The French electronic music composer Jean-Michel Jarre and his sister Stéphanie, who challenged before the European Court of Human Rights (ECHR) the decisions of the French courts depriving them of the inheritance of their father, the musician Maurice Jarre , were dismissed on Thursday February 15.

“The Court sees (…) no reason to depart from the reasoning of the [French] courts to the extent” in particular where the ECHR “has never recognized the existence of a general and unconditional right of children to inherit part of their parents’ property”, notes the Court in its judgment, rendered unanimously by the seven judges.

The French courts “verified that the applicants were not in a situation of economic precarity or need”, continues the court based in Strasbourg, which agrees with French justice. This judged that Maurice Jarre had the right to disinherit his children, Jean-Michel Jarre, 75 years old, and his sister Stéphanie, 58 years old.

Disinherited by the establishment of a “family trust”

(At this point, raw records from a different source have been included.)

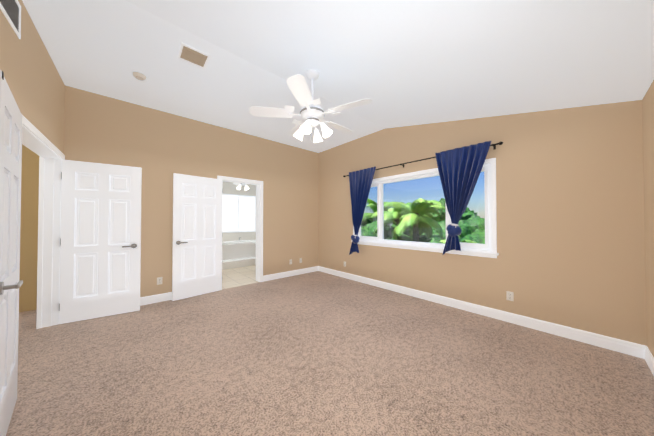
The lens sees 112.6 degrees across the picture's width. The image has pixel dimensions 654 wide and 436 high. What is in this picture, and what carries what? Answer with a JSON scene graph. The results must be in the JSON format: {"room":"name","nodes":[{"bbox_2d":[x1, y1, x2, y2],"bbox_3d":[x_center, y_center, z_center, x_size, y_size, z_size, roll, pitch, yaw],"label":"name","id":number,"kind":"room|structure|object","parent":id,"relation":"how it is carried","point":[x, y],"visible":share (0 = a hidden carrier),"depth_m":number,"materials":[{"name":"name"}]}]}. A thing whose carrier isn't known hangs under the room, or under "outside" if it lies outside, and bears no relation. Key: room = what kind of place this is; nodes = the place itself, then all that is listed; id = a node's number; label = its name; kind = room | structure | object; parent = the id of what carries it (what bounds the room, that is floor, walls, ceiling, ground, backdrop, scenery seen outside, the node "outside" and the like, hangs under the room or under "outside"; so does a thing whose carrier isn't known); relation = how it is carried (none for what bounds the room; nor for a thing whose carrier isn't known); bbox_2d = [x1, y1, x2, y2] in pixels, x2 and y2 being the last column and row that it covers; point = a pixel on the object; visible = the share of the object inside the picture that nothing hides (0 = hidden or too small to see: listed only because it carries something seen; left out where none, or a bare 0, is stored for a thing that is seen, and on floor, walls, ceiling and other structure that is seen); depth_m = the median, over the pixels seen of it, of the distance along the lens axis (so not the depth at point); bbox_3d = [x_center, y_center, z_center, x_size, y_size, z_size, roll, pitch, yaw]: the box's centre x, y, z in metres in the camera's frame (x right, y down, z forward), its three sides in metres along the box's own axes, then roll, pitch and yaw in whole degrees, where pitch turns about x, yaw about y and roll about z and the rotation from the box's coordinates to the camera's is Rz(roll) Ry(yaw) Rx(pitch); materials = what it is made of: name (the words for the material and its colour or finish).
{"room":"empty bedroom","nodes":[
{"label":"empty bedroom","id":0,"kind":"room"},
{"bbox_2d":[18,310,37,351],"bbox_3d":[-3.457,1.351,1.533,1.451,0.100,3.700,1,-1,-42],"label":"floor","id":1,"kind":"structure","parent":0,"point":[27,327],"depth_m":2.64,"materials":[{"name":"carpet"}]},
{"bbox_2d":[19,144,39,311],"bbox_3d":[-4.579,-0.031,2.929,1.300,2.700,0.150,1,-1,-42],"label":"wall","id":2,"kind":"structure","parent":0,"point":[29,228],"depth_m":3.11,"materials":[{"name":"brown paint"}]},
{"bbox_2d":[0,0,64,153],"bbox_3d":[-1.863,-0.357,0.965,0.150,3.300,4.800,1,-1,-42],"label":"wall","id":3,"kind":"structure","parent":0,"point":[35,82],"depth_m":1.94,"materials":[{"name":"beige paint"}]},
{"bbox_2d":[0,0,20,38],"bbox_3d":[-2.269,-1.529,1.557,0.008,0.260,0.400,1,-1,-42],"label":"air vent","id":4,"kind":"object","parent":3,"relation":"in","point":[11,10],"visible":1,"depth_m":1.61,"materials":[{"name":"white metal"}]},
{"bbox_2d":[0,70,22,435],"bbox_3d":[-1.928,0.269,1.329,0.208,2.034,0.761,1,-1,-42],"label":"door","id":5,"kind":"structure","parent":3,"relation":"in","point":[11,116],"depth_m":1.30,"materials":[{"name":"white wood"}]},
{"bbox_2d":[22,115,64,328],"bbox_3d":[-2.849,0.248,2.068,0.186,2.120,1.730,1,-1,-42],"label":"door frame","id":6,"kind":"structure","parent":3,"relation":"attached to","point":[36,140],"depth_m":2.64,"materials":[{"name":"white wood"}]},
{"bbox_2d":[59,159,141,323],"bbox_3d":[-2.966,0.292,2.892,0.757,2.030,0.209,1,-1,-42],"label":"door","id":7,"kind":"structure","parent":3,"relation":"in","point":[100,257],"depth_m":2.87,"materials":[{"name":"white wood"}]},
{"bbox_2d":[64,85,317,296],"bbox_3d":[-1.917,-0.314,4.226,4.400,3.300,0.150,1,-1,-42],"label":"wall","id":8,"kind":"structure","parent":0,"point":[159,148],"depth_m":3.62,"materials":[{"name":"beige paint"}]},
{"bbox_2d":[140,292,171,305],"bbox_3d":[-2.711,1.264,3.390,1.830,0.122,0.015,1,-1,-42],"label":"baseboard","id":9,"kind":"structure","parent":8,"relation":"attached to","point":[151,299],"depth_m":3.41,"materials":[{"name":"white wood"}]},
{"bbox_2d":[157,277,162,284],"bbox_3d":[-2.649,0.996,3.452,0.070,0.114,0.010,1,-1,-42],"label":"electrical outlet","id":10,"kind":"object","parent":8,"relation":"attached to","point":[159,280],"visible":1,"depth_m":3.45,"materials":[{"name":"white plastic"}]},
{"bbox_2d":[172,173,222,300],"bbox_3d":[-2.182,0.303,3.735,0.759,2.030,0.181,1,-1,-42],"label":"bathroom door","id":11,"kind":"structure","parent":8,"relation":"in","point":[197,241],"depth_m":3.70,"materials":[{"name":"white wood"}]},
{"bbox_2d":[217,175,262,281],"bbox_3d":[-1.744,0.279,4.371,0.900,2.120,0.186,1,-1,-42],"label":"door frame","id":12,"kind":"structure","parent":8,"relation":"attached to","point":[259,184],"depth_m":4.58,"materials":[{"name":"white wood"}]},
{"bbox_2d":[263,266,317,281],"bbox_3d":[-0.785,1.287,5.099,1.520,0.122,0.015,1,-1,-42],"label":"baseboard","id":13,"kind":"structure","parent":8,"relation":"attached to","point":[288,274],"depth_m":5.02,"materials":[{"name":"white wood"}]},
{"bbox_2d":[222,181,255,241],"bbox_3d":[-3.549,-0.103,6.853,3.650,2.950,0.150,1,-1,-42],"label":"wall","id":14,"kind":"structure","parent":0,"point":[229,187],"depth_m":7.27,"materials":[{"name":"white paint"}]},
{"bbox_2d":[222,194,255,232],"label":"bathroom window","id":15,"kind":"structure","parent":14,"relation":"in","point":[238,213],"depth_m":7.25,"materials":[{"name":"white glass"}]},
{"bbox_2d":[222,265,257,288],"bbox_3d":[-2.536,1.405,5.692,3.650,0.102,3.200,1,-1,-42],"label":"floor","id":16,"kind":"structure","parent":0,"point":[237,277],"depth_m":5.01,"materials":[{"name":"tile"}]},
{"bbox_2d":[222,237,255,269],"bbox_3d":[-2.519,0.996,6.763,1.890,0.745,1.310,1,-1,-42],"label":"bathtub","id":17,"kind":"object","parent":16,"relation":"on","point":[238,253],"visible":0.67,"depth_m":6.23,"materials":[{"name":"white ceramic"}]},
{"bbox_2d":[6,271,653,435],"bbox_3d":[-0.168,1.362,2.346,4.550,0.100,4.950,1,-1,-42],"label":"floor carpet","id":18,"kind":"object","parent":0,"point":[317,353],"visible":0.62,"depth_m":1.83,"materials":[{"name":"beige carpet"}]},
{"bbox_2d":[22,0,653,152],"bbox_3d":[-0.218,-1.631,2.442,4.550,1.113,5.100,1,-1,-42],"label":"ceiling","id":19,"kind":"structure","parent":0,"point":[400,63],"depth_m":2.00,"materials":[{"name":"white paint"}]},
{"bbox_2d":[132,71,146,80],"bbox_3d":[-2.264,-1.705,2.633,0.132,0.047,0.132,1,-1,-42],"label":"smoke detector","id":20,"kind":"object","parent":19,"relation":"attached to","point":[139,76],"visible":1,"depth_m":2.60,"materials":[{"name":"white plastic"}]},
{"bbox_2d":[178,43,210,68],"bbox_3d":[-1.425,-1.726,2.335,0.260,0.010,0.260,1,-1,-42],"label":"ceiling vent","id":21,"kind":"object","parent":19,"relation":"in","point":[193,56],"visible":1,"depth_m":2.33,"materials":[{"name":"white metal"}]},
{"bbox_2d":[249,69,371,142],"bbox_3d":[-0.137,-1.254,2.482,1.262,0.772,1.301,1,-1,-42],"label":"ceiling fan","id":22,"kind":"object","parent":19,"relation":"hanging from","point":[312,113],"visible":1,"depth_m":2.35,"materials":[{"name":"white plastic"}]},
{"bbox_2d":[318,100,646,345],"bbox_3d":[1.378,-0.317,3.942,0.150,3.300,4.950,1,-1,-42],"label":"wall","id":23,"kind":"structure","parent":0,"point":[570,216],"depth_m":2.56,"materials":[{"name":"beige paint"}]},
{"bbox_2d":[343,142,502,176],"bbox_3d":[1.319,-0.925,3.814,0.116,0.062,2.795,1,-1,-42],"label":"curtain rod","id":24,"kind":"object","parent":23,"relation":"attached to","point":[493,145],"visible":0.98,"depth_m":3.56,"materials":[{"name":"black metal"}]},
{"bbox_2d":[349,167,375,254],"bbox_3d":[0.668,-0.095,4.378,0.166,1.764,0.710,1,-1,-42],"label":"curtain","id":25,"kind":"object","parent":24,"relation":"hanging from","point":[360,181],"visible":1,"depth_m":4.42,"materials":[{"name":"blue fabric"}]},
{"bbox_2d":[435,141,490,254],"bbox_3d":[1.861,-0.223,3.032,0.156,1.544,0.694,1,-1,-42],"label":"curtain","id":26,"kind":"object","parent":24,"relation":"hanging from","point":[459,169],"visible":1,"depth_m":3.07,"materials":[{"name":"blue fabric"}]},
{"bbox_2d":[351,158,498,257],"bbox_3d":[1.428,-0.120,3.822,0.170,1.322,2.534,1,-1,-42],"label":"window","id":27,"kind":"structure","parent":23,"relation":"in","point":[488,248],"depth_m":3.49,"materials":[{"name":"white"}]},
{"bbox_2d":[318,266,645,358],"bbox_3d":[1.366,1.270,3.809,0.015,0.122,4.800,1,-1,-42],"label":"baseboard","id":28,"kind":"structure","parent":23,"relation":"attached to","point":[618,345],"depth_m":2.69,"materials":[{"name":"white wood"}]},
{"bbox_2d":[506,291,513,300],"bbox_3d":[2.311,0.987,2.753,0.010,0.114,0.070,1,-1,-42],"label":"electrical outlet","id":29,"kind":"object","parent":23,"relation":"attached to","point":[509,296],"visible":1,"depth_m":2.75,"materials":[{"name":"white plastic"}]},
{"bbox_2d":[642,80,653,356],"bbox_3d":[1.425,-0.362,0.574,4.550,3.300,0.150,1,-1,-42],"label":"wall","id":30,"kind":"structure","parent":0,"point":[648,128],"depth_m":1.91,"materials":[{"name":"beige paint"}]},
{"bbox_2d":[645,346,653,375],"bbox_3d":[1.371,1.228,0.615,4.250,0.122,0.015,1,-1,-42],"label":"baseboard","id":31,"kind":"structure","parent":30,"relation":"attached to","point":[649,358],"depth_m":1.89,"materials":[{"name":"white wood"}]},
{"bbox_3d":[-2.586,-1.493,5.787,3.650,0.200,3.050,1,-1,-42],"label":"ceiling","id":32,"kind":"structure","parent":0,"visible":0},
{"bbox_2d":[233,183,248,189],"bbox_3d":[-2.324,-1.075,5.968,1.106,0.656,1.068,1,-1,-42],"label":"light fixture","id":33,"kind":"object","parent":32,"relation":"hanging from","point":[239,187],"visible":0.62,"depth_m":5.89,"materials":[{"name":"white glass"}]},
{"label":"outside","id":34,"kind":"structure","parent":0,"visible":0},
{"bbox_3d":[20.681,4.706,24.384,55.250,0.200,90.000,1,-1,-42],"label":"ground","id":35,"kind":"structure","parent":34,"visible":0},
{"bbox_2d":[361,229,376,236],"bbox_3d":[1.704,3.197,15.007,5.893,4.836,6.038,1,-1,-42],"label":"tree","id":36,"kind":"object","parent":35,"relation":"on","point":[367,234],"depth_m":14.45,"materials":[{"name":"green plant"}]},
{"bbox_2d":[361,219,394,238],"bbox_3d":[3.435,2.873,19.083,7.343,5.684,7.372,1,-1,-42],"label":"tree","id":37,"kind":"object","parent":35,"relation":"on","point":[365,225],"depth_m":17.70,"materials":[{"name":"green plant"}]},
{"bbox_2d":[362,198,393,221],"bbox_3d":[4.536,1.353,18.559,4.275,6.368,4.026,1,-1,-42],"label":"tree","id":38,"kind":"object","parent":35,"relation":"on","point":[371,203],"depth_m":18.40,"materials":[{"name":"green plant"}]},
{"bbox_2d":[371,202,428,233],"bbox_3d":[4.974,1.653,15.227,3.804,5.681,4.042,1,-1,-42],"label":"tree","id":39,"kind":"object","parent":35,"relation":"on","point":[389,219],"depth_m":15.30,"materials":[{"name":"green plant"}]},
{"bbox_2d":[386,233,441,241],"bbox_3d":[5.859,3.503,14.264,6.675,5.112,7.038,1,-1,-42],"label":"tree","id":40,"kind":"object","parent":35,"relation":"on","point":[401,237],"depth_m":13.68,"materials":[{"name":"green plant"}]},
{"bbox_2d":[384,198,444,241],"bbox_3d":[5.103,1.720,12.717,3.759,5.481,3.437,1,-1,-42],"label":"tree","id":41,"kind":"object","parent":35,"relation":"on","point":[427,227],"depth_m":12.30,"materials":[{"name":"green plant"}]},
{"bbox_2d":[391,198,479,235],"bbox_3d":[10.178,1.743,20.463,8.730,7.427,9.203,1,-1,-42],"label":"tree","id":42,"kind":"object","parent":35,"relation":"on","point":[439,218],"depth_m":18.10,"materials":[{"name":"green plant"}]},
{"bbox_2d":[426,217,484,238],"bbox_3d":[10.407,2.600,15.910,6.580,5.348,6.619,1,-1,-42],"label":"tree","id":43,"kind":"object","parent":35,"relation":"on","point":[471,230],"depth_m":14.39,"materials":[{"name":"green plant"}]},
{"bbox_2d":[429,235,484,243],"bbox_3d":[6.635,3.240,11.014,5.976,4.884,5.735,1,-1,-42],"label":"tree","id":44,"kind":"object","parent":35,"relation":"on","point":[476,238],"depth_m":10.93,"materials":[{"name":"green plant"}]},
{"bbox_2d":[441,239,475,243],"bbox_3d":[5.508,2.542,7.586,3.148,3.695,3.232,1,-1,-42],"label":"tree","id":45,"kind":"object","parent":35,"relation":"on","point":[465,241],"depth_m":7.09,"materials":[{"name":"green plant"}]}
]}

Installed in the United States in the mid-1960s, winner of three Oscars for the composition of the scores for the films Lawrence of Arabia, Doctor Zhivago and The Road to India and died in 2009, Maurice Jarre bequeathed all his property to his last wife , Fui Fong Khong, via a “family trust”, a legal structure provided for by Californian law, which the two applicants had unsuccessfully challenged before the French courts.

In French law, you cannot theoretically disinherit one of your children, under the principle of “hereditary reserve” which does not exist in Californian law. But in the Jarre case, the Court of Cassation ruled in 2017 that ignoring this “hereditary reserve” was “not in itself contrary to French international public order”. In short: this is not necessarily an essential principle according to the highest French court. The latter had considered that the French law did not have to apply to that of California in this case.

The ECHR considers that the French courts “respected the testamentary freedom of the deceased” whose wishes reflected a “continuous and well-defined” approach to allowing their surviving spouse to benefit from all of their property”, without “fraudulent intent”.

“The ECHR validates the “testamentary freedom of the deceased” which exempted his estate from French law. The contentious “saga” of the international succession of Maurice Jarre is thus closed (echoing other famous successions, including that of Johnny Hallyday…),” commented jurist Nicolas Hervieu, specialist in European law, on X.

The contested succession of Maurice Jarre came to light at the start of the legal battle over Johnny Hallyday’s inheritance, between his widow and the rock star’s two eldest children who are contesting their father’s American will having disinherited them in under California law.

In a similar case, the European court also dismissed on Thursday three children of Michel Colombier, arranger of Serge Gainsbourg and Madonna, who died in 2004 and who had also organized his estate via an American “family trust”, excluding them from his inheritance. The two requests, introduced in 2018, constituted an “unprecedented” subject for the ECHR, a spokesperson said at the time.